A desistência de Jean Carlos (PL) da liderança do prefeito Márcio Corrêa (MDB) na Câmara não é um fato isolado, nem fruto de acaso. É consequência direta de um governo desorganizado, personalista, viciado em marketing raso e absolutamente incapaz de produzir articulação política minimamente funcional.
Não, a saída de Jean Carlos não se explica essencialmente pelo fato de ele ser servidor público nem apenas pela revolta generalizada da categoria, que se sente enganada por promessas descumpridas e por uma gestão que trata seus próprios servidores como estorvo orçamentário. Esse pano de fundo existe, pesa, mas não é o motor central. A desistência foi, antes de tudo, a chance perfeita de pular fora de um grande embuste político no qual ele se meteu ao aceitar ser líder do prefeito, lá no início do mandato, em 2025.
Jean Carlos cansou. Cansou de enxugar gelo, de inventar respostas para perguntas que não tinham resposta, de produzir desculpas para justificar o injustificável. Cansou de tentar sustentar, com retórica, um governo que não se sustenta nem com fatos. Cansou, sobretudo, de ouvir diariamente a mesma ladainha, “não tem dinheiro”, uma desculpa tão repetida que já virou mantra oficial do Paço Municipal.
Na prática, o líder virou um para-raios.
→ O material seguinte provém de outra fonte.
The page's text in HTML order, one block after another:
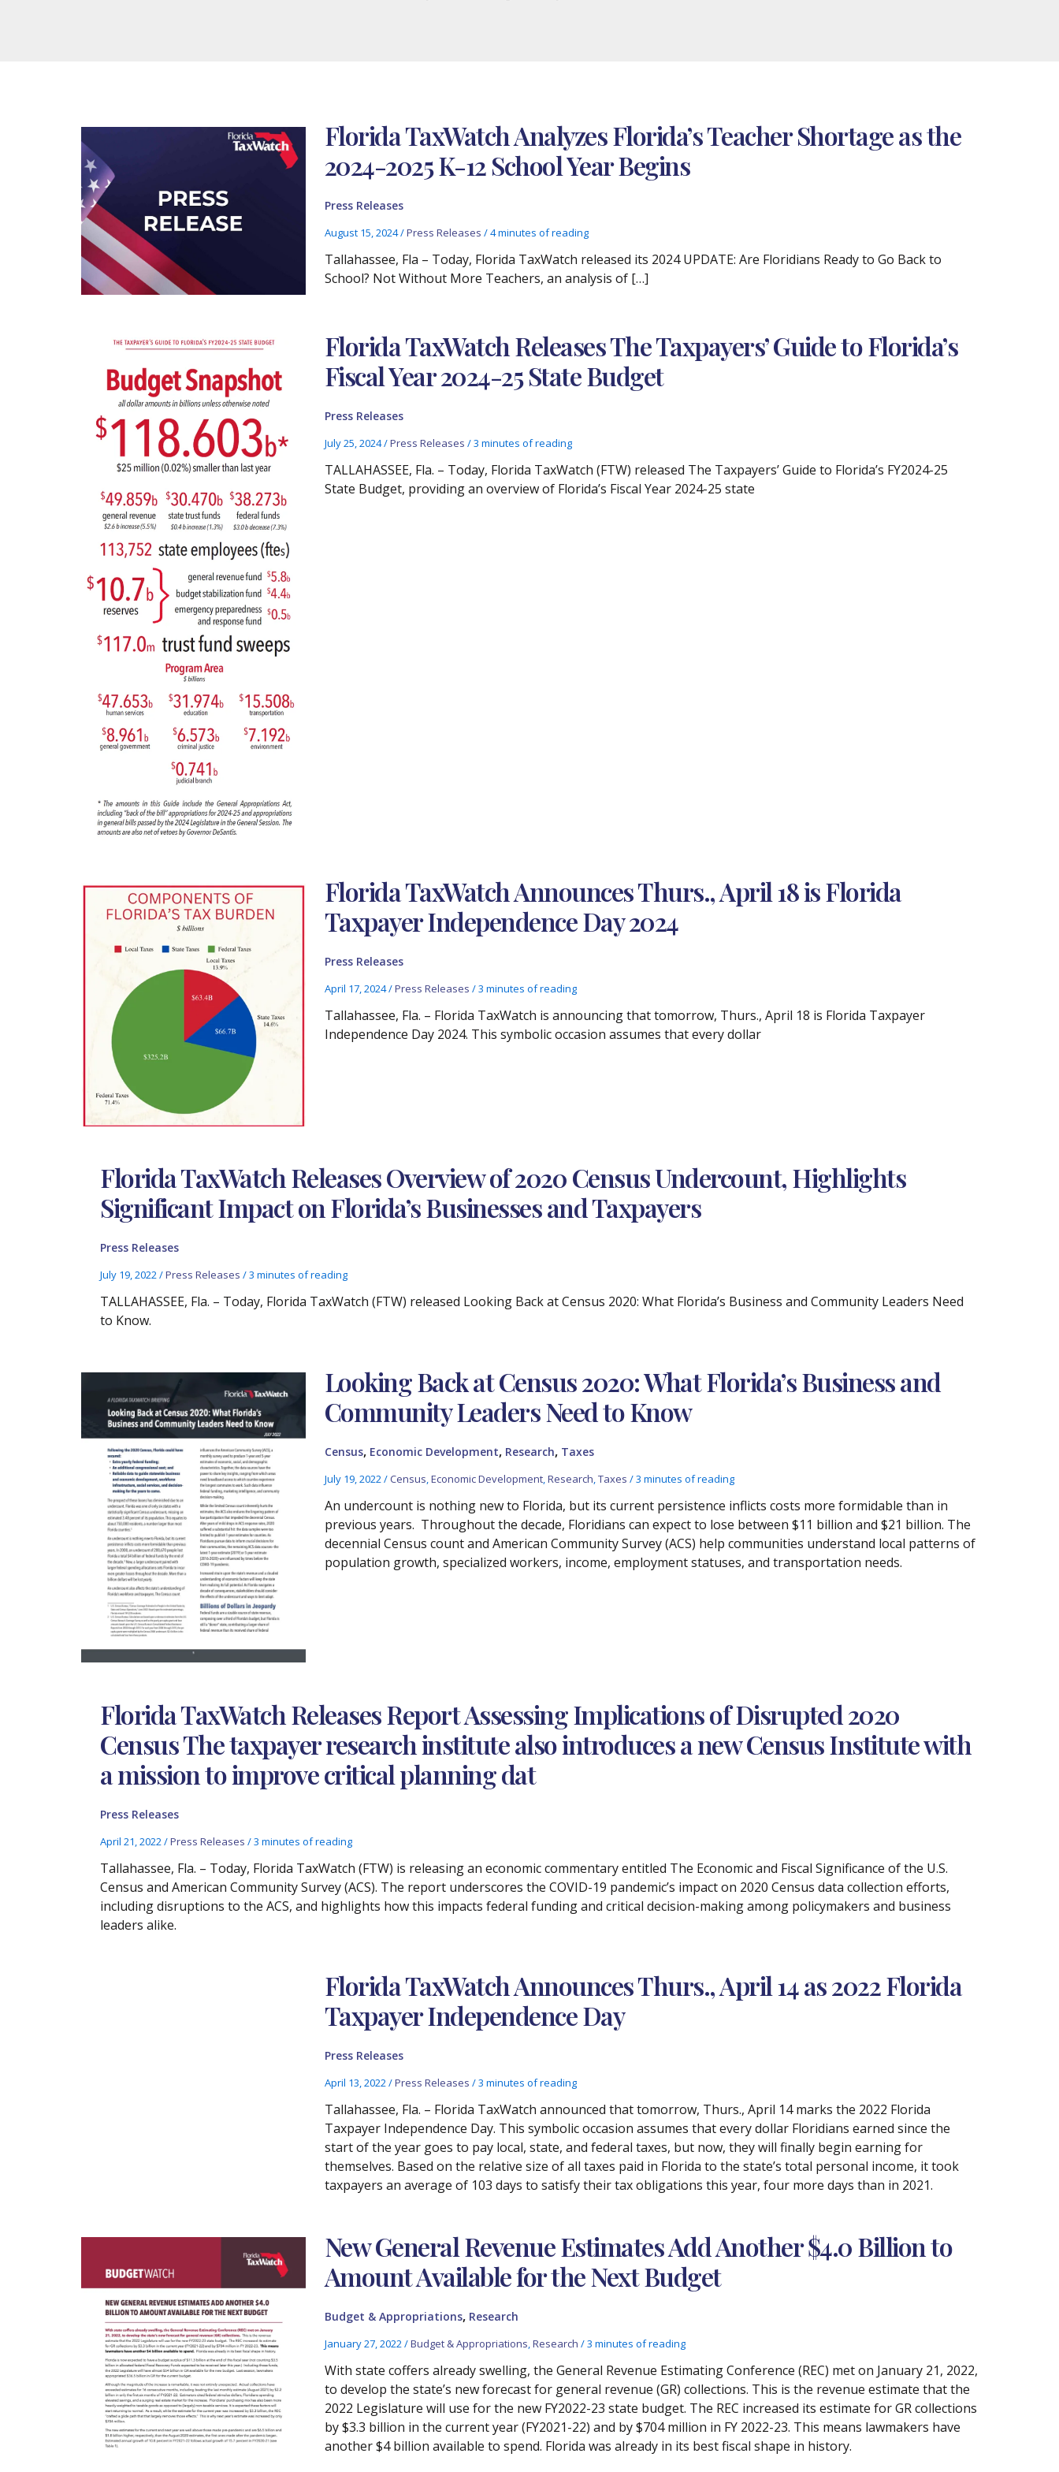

Era ele quem apanhava, explicava, remendava, amortecia. Enquanto isso, o prefeito se dedicava ao seu verdadeiro ofício, o protagonismo narcisista nas redes sociais, onde inaugura o que já existia, reinventa o trivial e vende rotinas administrativas como se fossem feitos históricos. Muito vídeo, muita pose, muita legenda motivacional, e quase nada de gestão concreta. Um populismo digital barato, vistoso, mas completamente inócuo.
Cansado desse teatro, Jean Carlos decidiu sair de cena.
E sua saída abriu espaço para que, finalmente, José Fernandes (MDB) conseguisse algum protagonismo na gestão do seu grande amigo, Márcio Corrêa. Até então, Zé Fernandes acumulava apenas tapinhas nas costas, promessas vagas e alguns espaços na área da saúde, setor que, ironicamente, ele também não conseguiu governar.
A saúde virou o espelho mais cruel dessa contradição. Durante quatro anos, Zé Fernandes fez desse tema sua principal bandeira. Criticou, apontou falhas, prometeu mudanças profundas. No governo, acovardou-se. Escondeu-se dentro do mandato de vereador, fugiu do enfrentamento, preferiu o conforto político ao desgaste administrativo. Resultado, os problemas que ele tanto denunciou seguem exatamente onde estavam. Nada mudou, além do discurso, que agora desapareceu convenientemente.
Seu protagonismo atual não nasce do mérito, mas da falta de opções. É uma promoção por exclusão, alguém precisava ocupar o espaço vazio, e o “melhor amigo” estava ali, à disposição. Não é estratégia, é improviso. Não é força política, é remendo.
Enquanto isso, Jackson Charles (PSB) continua cumprindo seu papel de figura decorativa, o vice-líder fictício. Nem mesmo com a saída de Jean Carlos conseguiu assumir a liderança. Segue correndo atrás do próprio rabo, colecionando frustrações e confirmando, dia após dia, a profunda desconfiança que desperta nos bastidores.
A avaliação interna é devastadora, confiar em Jackson Charles equivale a colocar um revólver carregado apontado para a própria cabeça. Sua imprevisibilidade e instabilidade fazem com que o governo, que está em crise de articulação, não se dê ao luxo de apostar nesse tipo de roleta russa.
Trocam-se nomes, rearranjam-se cargos, mas a engrenagem continua emperrada. Falta comando político, sobra vaidade. Falta articulação, sobra marketing. Falta gestão, sobra discurso.